Results of current literature, from almost 250 patients analysed in a review article from Talaie et al. (2021), support the feasibility, efficacy, and safety of SRA embolization for hemorrhoids using microcoils, embolic particles or a combination of both. Results of immediate technical success rates (defined as the occlusion of all visible branches of the SRA above the pubic symphysis with closure of the corpus cavernosum recti plexus) range between 93 and 100%, and clinical success rates (classified as improved post procedural scores or well tolerated rectal bleeding) range between 63% and 94%, with no major complications. Recurrence of bleeding is the main reason for clinical failure, in most cases due to significant anastomosis with the branches from the middle rectal artery (found in up to 24% of patients), which can be treated by second procedures as needed.

Patient selection is the most heterogeneous variable among published series on emborrhoid technique, and this likely reflects the lack of well-established clinical indications and the uncertainty about which patients would benefit more from this procedure.

In a case report by Maiettini et al. (2018), embolization of the right terminal branch of the SRA was performed on a patient with rectal varices from portal hypertension and active hemorrhoidal bleeding on the right side, as a bridge treatment to TIPS placement. On retrograde phlebography of the superior hemorrhoidal veins after TIPS, there was a clear asymmetry on the rectal venous plexus congestion, substantially reduced on the (previously embolized) right side. These findings argue against a complete dissociation between hemorrhoidal disease and the increased downstream venous pressure on patients with rectal varices.

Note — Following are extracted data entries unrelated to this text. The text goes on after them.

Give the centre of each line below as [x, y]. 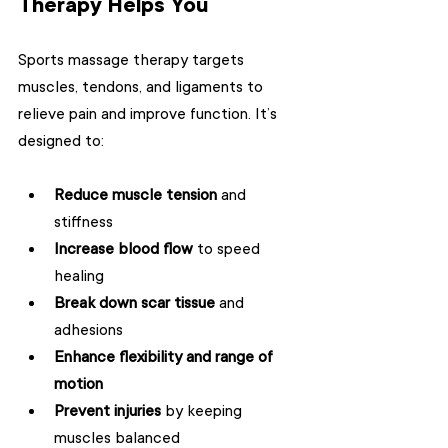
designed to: [61, 141]
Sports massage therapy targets [133, 60]
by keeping [203, 411]
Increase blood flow [123, 249]
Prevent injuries [107, 411]
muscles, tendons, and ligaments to [142, 87]
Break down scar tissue [134, 303]
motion [78, 384]
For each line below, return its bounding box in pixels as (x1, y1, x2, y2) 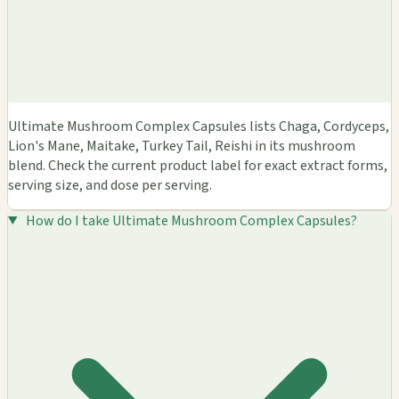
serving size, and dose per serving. (8, 175, 212, 195)
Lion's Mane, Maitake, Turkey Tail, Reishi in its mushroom (8, 135, 355, 156)
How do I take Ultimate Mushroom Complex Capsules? (25, 210, 357, 231)
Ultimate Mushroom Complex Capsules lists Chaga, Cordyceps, (8, 116, 389, 136)
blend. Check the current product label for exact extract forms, (8, 155, 387, 175)
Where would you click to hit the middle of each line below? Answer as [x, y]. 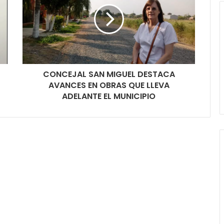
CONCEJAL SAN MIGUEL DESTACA [109, 74]
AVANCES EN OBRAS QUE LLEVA [109, 85]
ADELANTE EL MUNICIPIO [109, 96]
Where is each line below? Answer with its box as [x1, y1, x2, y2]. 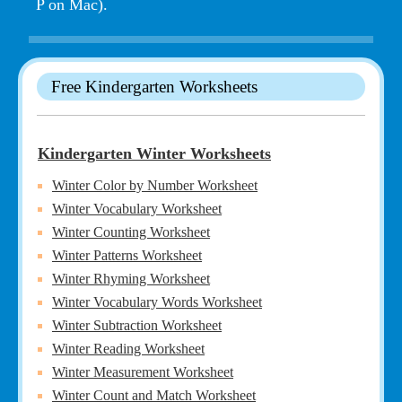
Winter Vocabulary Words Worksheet [52, 293, 262, 310]
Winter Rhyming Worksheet [52, 270, 210, 286]
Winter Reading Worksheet [52, 340, 205, 356]
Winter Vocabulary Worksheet [52, 200, 222, 216]
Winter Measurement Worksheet [52, 363, 233, 380]
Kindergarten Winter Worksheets [38, 144, 271, 162]
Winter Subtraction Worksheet [52, 317, 222, 333]
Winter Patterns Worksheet [52, 247, 202, 263]
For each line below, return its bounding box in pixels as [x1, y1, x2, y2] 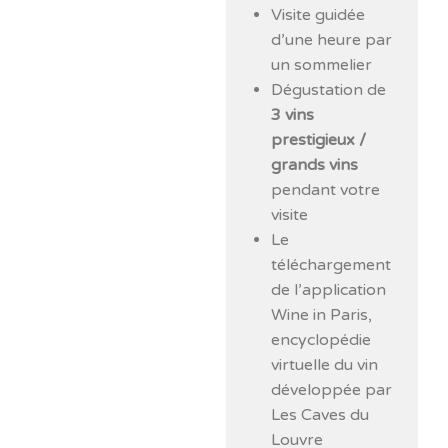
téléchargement [271, 255, 392, 275]
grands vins [271, 155, 359, 175]
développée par [271, 380, 393, 400]
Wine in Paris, [271, 305, 373, 325]
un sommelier [271, 55, 373, 75]
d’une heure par [271, 30, 393, 50]
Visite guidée [271, 5, 366, 25]
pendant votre [271, 180, 381, 200]
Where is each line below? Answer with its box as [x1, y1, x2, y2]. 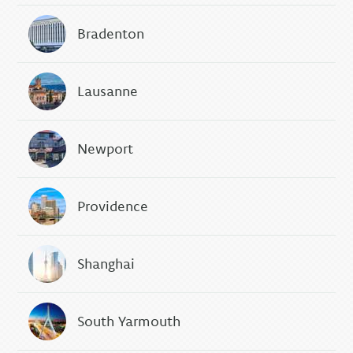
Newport [77, 139, 134, 158]
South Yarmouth [77, 312, 181, 331]
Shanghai [77, 255, 136, 273]
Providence [77, 197, 149, 216]
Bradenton [77, 24, 145, 43]
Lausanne [77, 82, 139, 101]
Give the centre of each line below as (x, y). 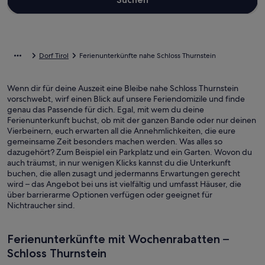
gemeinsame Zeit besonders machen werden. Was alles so (115, 141)
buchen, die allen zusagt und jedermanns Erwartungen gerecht (124, 173)
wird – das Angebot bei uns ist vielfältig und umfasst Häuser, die (124, 184)
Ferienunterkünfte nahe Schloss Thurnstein (148, 56)
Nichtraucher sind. (41, 205)
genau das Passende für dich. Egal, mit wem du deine (106, 109)
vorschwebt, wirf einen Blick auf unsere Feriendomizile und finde (126, 99)
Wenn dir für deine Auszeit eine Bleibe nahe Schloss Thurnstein (123, 88)
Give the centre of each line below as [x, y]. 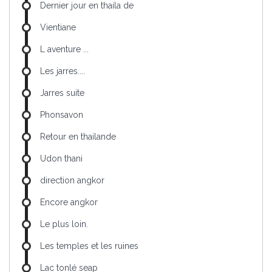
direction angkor [72, 181]
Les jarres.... [63, 71]
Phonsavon [62, 115]
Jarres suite [62, 93]
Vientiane [58, 28]
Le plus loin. [64, 224]
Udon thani [61, 159]
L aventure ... [64, 49]
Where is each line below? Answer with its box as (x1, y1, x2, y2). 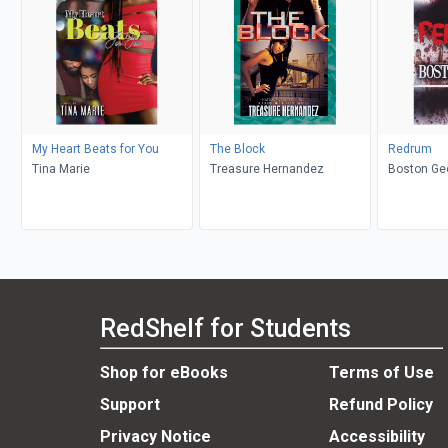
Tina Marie (31, 162, 90, 177)
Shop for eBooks (100, 362, 228, 382)
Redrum (387, 142, 432, 157)
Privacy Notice (100, 426, 211, 446)
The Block (209, 142, 265, 157)
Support (100, 394, 160, 414)
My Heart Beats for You (31, 142, 159, 157)
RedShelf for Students (100, 313, 351, 343)

In a prospective study by Giurazza et al. (2020), five patients with chronic anaemia due to internal hemorrhoidal bleeding and cirrhotic portal hypertension were treated with the emborrhoid technique. The authors found it to be a safe and effective procedure, with clinical improvement in four out of the five patients, and no complications, at 3-month follow-up.

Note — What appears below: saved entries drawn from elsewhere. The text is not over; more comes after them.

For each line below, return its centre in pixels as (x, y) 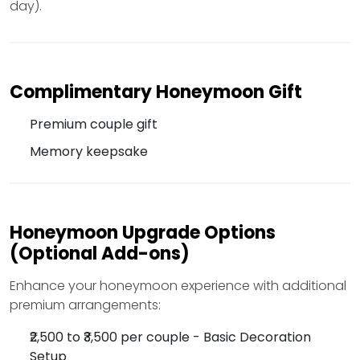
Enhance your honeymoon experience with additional (178, 286)
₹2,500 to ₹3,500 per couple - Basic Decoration (170, 337)
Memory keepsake (89, 152)
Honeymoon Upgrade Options (143, 233)
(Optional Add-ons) (100, 254)
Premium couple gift (94, 125)
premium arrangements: (85, 305)
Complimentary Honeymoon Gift (156, 92)
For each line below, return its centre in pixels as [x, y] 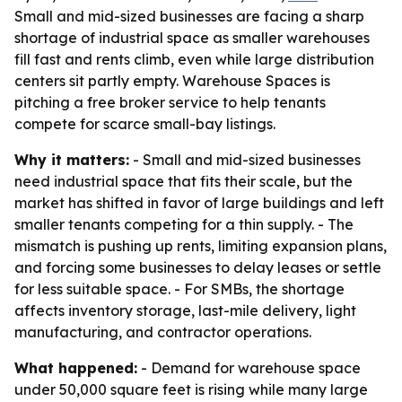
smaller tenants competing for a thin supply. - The [184, 224]
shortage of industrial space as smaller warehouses [192, 38]
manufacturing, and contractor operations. [163, 332]
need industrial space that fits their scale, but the [184, 181]
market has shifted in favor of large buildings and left [199, 203]
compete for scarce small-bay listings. [145, 124]
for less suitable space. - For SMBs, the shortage [179, 289]
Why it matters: [72, 160]
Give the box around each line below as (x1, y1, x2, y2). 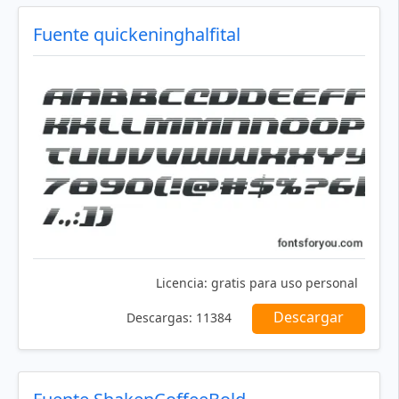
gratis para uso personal (208, 273, 358, 291)
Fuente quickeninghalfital (33, 22, 240, 47)
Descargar (273, 306, 344, 327)
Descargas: (126, 308, 192, 326)
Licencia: (156, 273, 208, 291)
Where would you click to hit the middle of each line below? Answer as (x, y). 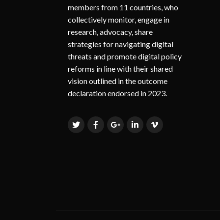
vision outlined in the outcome (118, 81)
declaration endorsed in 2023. (117, 93)
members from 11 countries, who (123, 7)
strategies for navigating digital (121, 44)
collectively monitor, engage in (119, 19)
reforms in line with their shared (120, 68)
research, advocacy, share (110, 31)
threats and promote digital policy (125, 56)
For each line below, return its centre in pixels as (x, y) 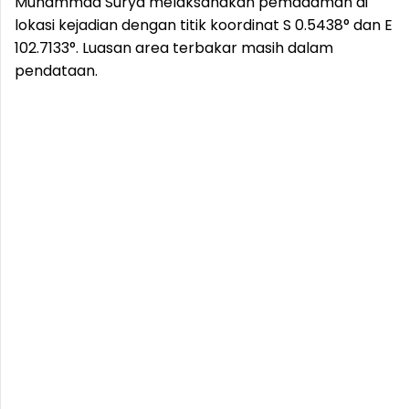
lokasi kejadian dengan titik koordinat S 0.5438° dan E (204, 25)
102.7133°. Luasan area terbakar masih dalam (174, 48)
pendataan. (56, 71)
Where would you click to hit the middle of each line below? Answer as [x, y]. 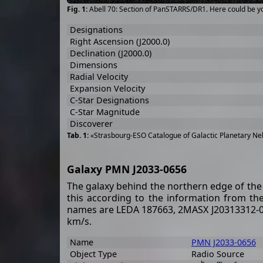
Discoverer [91, 124]
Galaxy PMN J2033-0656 [127, 169]
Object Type [93, 254]
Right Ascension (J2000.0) [119, 41]
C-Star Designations [109, 100]
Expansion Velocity [107, 88]
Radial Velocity [99, 77]
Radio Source [218, 254]
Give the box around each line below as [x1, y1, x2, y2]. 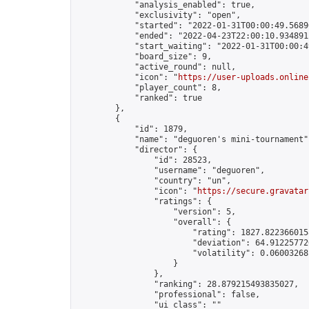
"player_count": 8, [77, 83, 221, 92]
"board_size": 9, [77, 52, 212, 61]
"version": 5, [77, 207, 236, 217]
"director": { [77, 145, 197, 154]
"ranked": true [77, 93, 202, 103]
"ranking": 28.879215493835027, [77, 279, 299, 289]
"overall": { [77, 217, 231, 227]
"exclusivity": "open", [77, 10, 241, 20]
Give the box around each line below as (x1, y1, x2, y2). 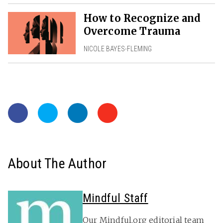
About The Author (8, 155, 107, 172)
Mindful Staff (83, 191, 148, 205)
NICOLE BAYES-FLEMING (83, 44, 152, 53)
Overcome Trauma (83, 24, 181, 37)
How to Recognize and (83, 11, 201, 24)
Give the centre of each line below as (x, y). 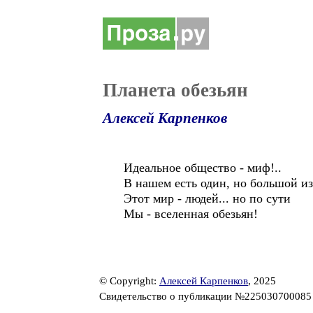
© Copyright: (129, 281)
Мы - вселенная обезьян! (191, 214)
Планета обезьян (175, 90)
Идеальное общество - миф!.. (203, 168)
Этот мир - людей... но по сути (207, 198)
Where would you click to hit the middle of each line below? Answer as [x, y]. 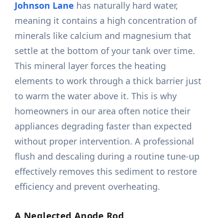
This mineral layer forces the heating [91, 66]
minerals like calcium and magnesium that [103, 36]
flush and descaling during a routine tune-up [107, 156]
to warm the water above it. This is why [96, 96]
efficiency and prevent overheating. [88, 187]
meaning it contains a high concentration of [106, 21]
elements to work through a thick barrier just [108, 81]
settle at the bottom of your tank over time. [105, 51]
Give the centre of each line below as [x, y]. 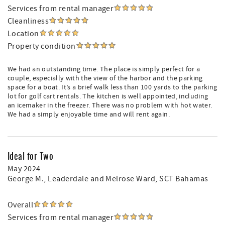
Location [23, 34]
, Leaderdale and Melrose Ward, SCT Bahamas [126, 179]
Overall [21, 205]
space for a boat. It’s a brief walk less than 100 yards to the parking [113, 87]
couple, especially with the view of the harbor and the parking [105, 78]
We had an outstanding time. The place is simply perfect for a [104, 69]
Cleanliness [28, 21]
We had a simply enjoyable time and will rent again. [89, 115]
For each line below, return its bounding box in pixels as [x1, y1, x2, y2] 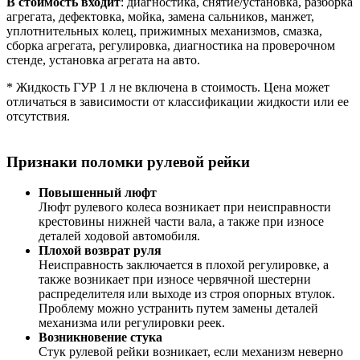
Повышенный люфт [39, 186, 157, 200]
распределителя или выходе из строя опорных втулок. [39, 287, 335, 301]
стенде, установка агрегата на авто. [6, 52, 200, 67]
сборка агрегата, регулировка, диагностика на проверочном [6, 38, 335, 52]
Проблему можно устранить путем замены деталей [39, 301, 318, 316]
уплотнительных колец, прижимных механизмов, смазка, [6, 23, 322, 38]
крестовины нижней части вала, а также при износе [39, 215, 324, 229]
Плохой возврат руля [39, 243, 162, 258]
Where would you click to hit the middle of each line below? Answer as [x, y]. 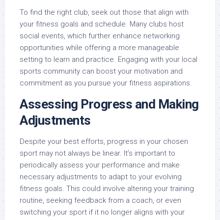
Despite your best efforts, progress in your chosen [104, 141]
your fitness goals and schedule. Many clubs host [102, 24]
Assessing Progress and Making [109, 104]
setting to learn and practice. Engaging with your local [109, 59]
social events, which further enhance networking [100, 36]
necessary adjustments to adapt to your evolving [101, 177]
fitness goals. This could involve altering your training [107, 189]
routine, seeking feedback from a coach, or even [100, 200]
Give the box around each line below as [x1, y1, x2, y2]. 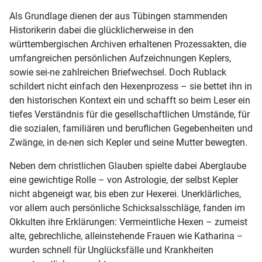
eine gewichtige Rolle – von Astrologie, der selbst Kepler [9, 174, 238, 185]
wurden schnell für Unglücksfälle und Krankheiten [9, 244, 213, 256]
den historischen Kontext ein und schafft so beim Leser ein [9, 94, 250, 106]
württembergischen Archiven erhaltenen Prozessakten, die [9, 38, 246, 50]
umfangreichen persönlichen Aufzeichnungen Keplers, [9, 52, 231, 64]
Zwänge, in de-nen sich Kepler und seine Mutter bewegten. [9, 136, 247, 148]
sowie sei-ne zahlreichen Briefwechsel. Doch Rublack [9, 66, 226, 78]
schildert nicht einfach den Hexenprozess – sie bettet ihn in [9, 80, 252, 92]
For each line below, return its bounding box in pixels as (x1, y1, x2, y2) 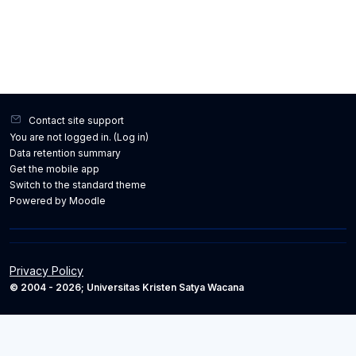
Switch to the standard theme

Hemorrhoidal disease and rectal varices may co-exist, and in most cases where portal hypertension is secondary to liver cirrhosis, there will be an increased risk of bleeding resultant from associated coagulopathy. Moreover, these patients frequently have multiple comorbidities and are not optimal candidates for conventional surgery.

Given the complex and not fully understood pathogenesis of hemorrhoidal bleeding in such patients with overlapping disease, and the safeness of the emborrhoid technique with no major complications reported in the literature, the authors argue that it would be pertinent to investigate the effectiveness of this procedure in patients with portal hypertension and refractory rectal bleeding.

Conclusions

We reported a case of SRA embolization performed as a salvage therapy on a patient with both recurrent hemorrhoidal bleeding and portal hypertension with rectal varices, with technical success and clinical improvement. We believe that the positive results from our case and those from the above mentioned studies (Maiettini et al. 2018; Giurazza et al. 2020), should raise the possibility that the emborrhoid technique could be effective and safe even in patients with portal hypertension, and hopefully, this will encourage additional studies on larger samples with a longer follow-up.

Acknowledgements

Not applicable.

Abbreviations

DSA

Digital subtraction angiography

SRA

Superior rectal artery embolization

TIPS

Transjugular intrahepatic portosystemic shunt

Authors’ contributions

FAS: literature search, data analysis and writing of the manuscript. IBM: collection and analysis of the clinical data. ACC: collection and analysis of the clinical data. PML: case collection, figure editing and critical review of the manuscript. PS: Conceptualization, drafting and critical review of the manuscript. All authors have read and approved the manuscript.

Funding

This study was not supported by any funding.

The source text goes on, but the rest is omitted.